Part 1 — Review Memo

The core reframe (lead with this)

The paper’s current Section 3 makes a contingent argument: the high-quality binding data isn’t there. True, but fixable in principle — generate enough data and the objection dissolves. (LLNL’s GUIDE is explicitly trying to fix exactly this.)

The stronger, missing argument is structural: even with abundant data, machine learning cannot reliably extrapolate beyond the region it was trained on — and a novel drug is, by definition, out-of-distribution. “Novel” ≡ “OOD.” You cannot train your way out of needing to predict the unprecedented, because the molecule you most want to find — a first-in-class candidate — is precisely the one least represented in any training set.

This elevates the critique from “a gap that more data closes” to “a limit inherent to the method.” It is the single most important AI addition to the paper. [Cook]

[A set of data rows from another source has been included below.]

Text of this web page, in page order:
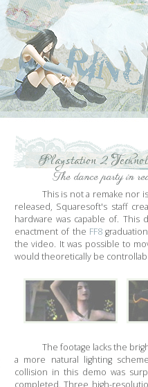
Playstation 2
The dance party in
This is not a remake nor
released, Squaresoft's staff
hardware was capable of.
enactment of the FF8
the video. It was possible to
would theoretically be
The footage lacks the
a more natural lighting
collision in this demo was
completed. Three high-
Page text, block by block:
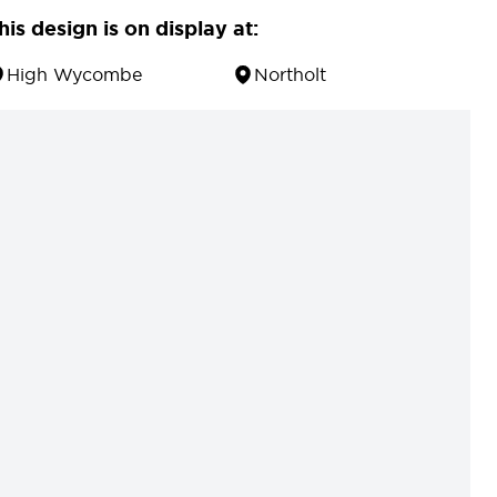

The vocabulary that makes it rigorous:

Interpolation vs. extrapolation / in-distribution (ID) vs. out-of-distribution (OOD) generalization
Distribution / covariate shift — the test molecules don’t come from the training distribution
Curse of dimensionality — drug-like chemical space is estimated at ~10⁶⁰ molecules; any dataset covers a vanishingly sparse slice, so almost everything novel is OOD
Activity cliffs — small structural change → large activity change, which breaks ML’s core smoothness assumption (“similar inputs → similar outputs”). This is the concrete, named failure mode med-chem reviewers recognize
Overconfidence under shift — ML is typically most confident exactly when it is extrapolating; it does not know when it has left the region it understands

Why physics + measurement-anchoring wins here (the inductive-bias argument): first-principles physics encodes mechanism, and the governing laws (forces, energies) are invariant — they do not change when you step outside the training distribution. So physics extrapolates where ML cannot, and per-molecule measurement re-anchors the approximate force field to reality in the new region. The seed already exists in Section 1 (“mechanistic interpretability and extrapolation beyond existing datasets”) but is undeveloped and never framed in ML terms. The fix fuses Section 1’s throwaway line into Section 3 as its second leg.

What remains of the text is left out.